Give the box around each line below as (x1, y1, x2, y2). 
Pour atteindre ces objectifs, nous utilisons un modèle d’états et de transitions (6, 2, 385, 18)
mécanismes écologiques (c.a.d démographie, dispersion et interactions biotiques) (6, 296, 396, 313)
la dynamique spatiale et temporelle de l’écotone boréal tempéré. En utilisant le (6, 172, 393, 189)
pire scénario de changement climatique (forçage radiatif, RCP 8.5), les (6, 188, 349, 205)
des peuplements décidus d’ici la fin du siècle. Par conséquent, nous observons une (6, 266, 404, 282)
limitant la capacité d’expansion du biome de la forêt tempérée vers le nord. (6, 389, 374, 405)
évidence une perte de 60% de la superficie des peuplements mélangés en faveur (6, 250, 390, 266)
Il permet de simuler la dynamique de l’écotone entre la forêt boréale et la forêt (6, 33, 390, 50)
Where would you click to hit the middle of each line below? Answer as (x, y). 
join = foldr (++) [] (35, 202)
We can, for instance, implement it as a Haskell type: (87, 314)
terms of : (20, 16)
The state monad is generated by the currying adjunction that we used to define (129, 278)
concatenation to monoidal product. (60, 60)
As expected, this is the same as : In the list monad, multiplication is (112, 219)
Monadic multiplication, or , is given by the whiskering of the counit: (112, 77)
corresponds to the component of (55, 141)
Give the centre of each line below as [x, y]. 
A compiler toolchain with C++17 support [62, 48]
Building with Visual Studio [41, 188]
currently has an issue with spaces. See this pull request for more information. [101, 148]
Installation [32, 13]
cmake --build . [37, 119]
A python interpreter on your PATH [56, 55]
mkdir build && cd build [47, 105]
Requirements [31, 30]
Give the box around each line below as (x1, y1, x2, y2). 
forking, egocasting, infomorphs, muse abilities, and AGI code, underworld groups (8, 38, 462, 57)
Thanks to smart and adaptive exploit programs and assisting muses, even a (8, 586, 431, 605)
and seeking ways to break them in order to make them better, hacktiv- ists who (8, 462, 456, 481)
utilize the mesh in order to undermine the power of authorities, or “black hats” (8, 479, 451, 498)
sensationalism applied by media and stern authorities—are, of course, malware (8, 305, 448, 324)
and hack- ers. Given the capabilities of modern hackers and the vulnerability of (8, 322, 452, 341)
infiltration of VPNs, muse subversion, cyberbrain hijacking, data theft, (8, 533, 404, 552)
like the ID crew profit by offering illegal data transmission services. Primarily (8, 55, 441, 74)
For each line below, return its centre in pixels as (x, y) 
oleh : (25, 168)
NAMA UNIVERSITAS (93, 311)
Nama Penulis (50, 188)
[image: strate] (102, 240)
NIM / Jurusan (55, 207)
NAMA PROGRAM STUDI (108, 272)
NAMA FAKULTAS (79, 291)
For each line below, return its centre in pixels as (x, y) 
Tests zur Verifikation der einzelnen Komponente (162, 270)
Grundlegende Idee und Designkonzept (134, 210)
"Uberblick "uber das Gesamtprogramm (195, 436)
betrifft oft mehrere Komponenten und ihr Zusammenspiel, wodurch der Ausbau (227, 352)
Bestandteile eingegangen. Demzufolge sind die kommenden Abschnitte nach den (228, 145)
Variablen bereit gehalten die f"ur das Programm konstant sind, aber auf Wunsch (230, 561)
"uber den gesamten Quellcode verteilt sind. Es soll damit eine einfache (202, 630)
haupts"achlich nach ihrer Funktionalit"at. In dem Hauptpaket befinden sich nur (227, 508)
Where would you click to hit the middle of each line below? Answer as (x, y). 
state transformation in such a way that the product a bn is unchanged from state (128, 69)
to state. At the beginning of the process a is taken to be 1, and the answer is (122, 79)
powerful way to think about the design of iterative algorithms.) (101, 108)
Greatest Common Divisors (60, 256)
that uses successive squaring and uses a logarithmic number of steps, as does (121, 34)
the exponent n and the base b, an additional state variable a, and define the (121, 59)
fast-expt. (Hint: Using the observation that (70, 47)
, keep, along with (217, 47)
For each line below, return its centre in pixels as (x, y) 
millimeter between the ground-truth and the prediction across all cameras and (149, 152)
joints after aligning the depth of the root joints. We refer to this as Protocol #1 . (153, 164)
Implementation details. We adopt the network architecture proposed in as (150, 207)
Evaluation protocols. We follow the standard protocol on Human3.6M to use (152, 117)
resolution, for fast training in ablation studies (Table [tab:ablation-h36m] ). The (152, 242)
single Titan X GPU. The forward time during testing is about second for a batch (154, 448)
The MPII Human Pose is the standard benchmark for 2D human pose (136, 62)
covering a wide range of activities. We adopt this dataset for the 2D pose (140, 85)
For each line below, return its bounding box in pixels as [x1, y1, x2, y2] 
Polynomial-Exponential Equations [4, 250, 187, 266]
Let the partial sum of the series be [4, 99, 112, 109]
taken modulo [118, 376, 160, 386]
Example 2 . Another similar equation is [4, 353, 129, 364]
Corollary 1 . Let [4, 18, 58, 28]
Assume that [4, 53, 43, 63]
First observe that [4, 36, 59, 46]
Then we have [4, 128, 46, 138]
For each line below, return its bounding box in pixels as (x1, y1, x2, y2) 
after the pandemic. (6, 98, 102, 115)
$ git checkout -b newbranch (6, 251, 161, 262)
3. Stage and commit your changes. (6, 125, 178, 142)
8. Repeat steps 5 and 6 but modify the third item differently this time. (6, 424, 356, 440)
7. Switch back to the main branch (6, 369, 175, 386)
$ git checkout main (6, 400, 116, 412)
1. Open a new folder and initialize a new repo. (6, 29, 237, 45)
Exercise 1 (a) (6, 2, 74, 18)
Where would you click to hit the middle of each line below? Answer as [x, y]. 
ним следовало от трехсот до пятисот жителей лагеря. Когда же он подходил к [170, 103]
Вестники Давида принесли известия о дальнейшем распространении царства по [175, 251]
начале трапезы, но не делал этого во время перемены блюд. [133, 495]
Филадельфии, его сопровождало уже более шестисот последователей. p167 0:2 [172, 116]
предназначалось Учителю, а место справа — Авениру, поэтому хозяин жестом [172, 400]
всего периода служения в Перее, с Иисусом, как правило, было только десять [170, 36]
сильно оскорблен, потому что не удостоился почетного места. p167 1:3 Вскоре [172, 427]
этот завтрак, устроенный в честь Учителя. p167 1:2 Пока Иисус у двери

» **The problem**: Produce exactly the lines from the one containing "сильно оскорблен, потому" through the final line of the records above, both included, and no others.

» **Written response**:
сильно оскорблен, потому что не удостоился почетного места. p167 1:3 Вскоре [172, 427]
этот завтрак, устроенный в честь Учителя. p167 1:2 Пока Иисус у двери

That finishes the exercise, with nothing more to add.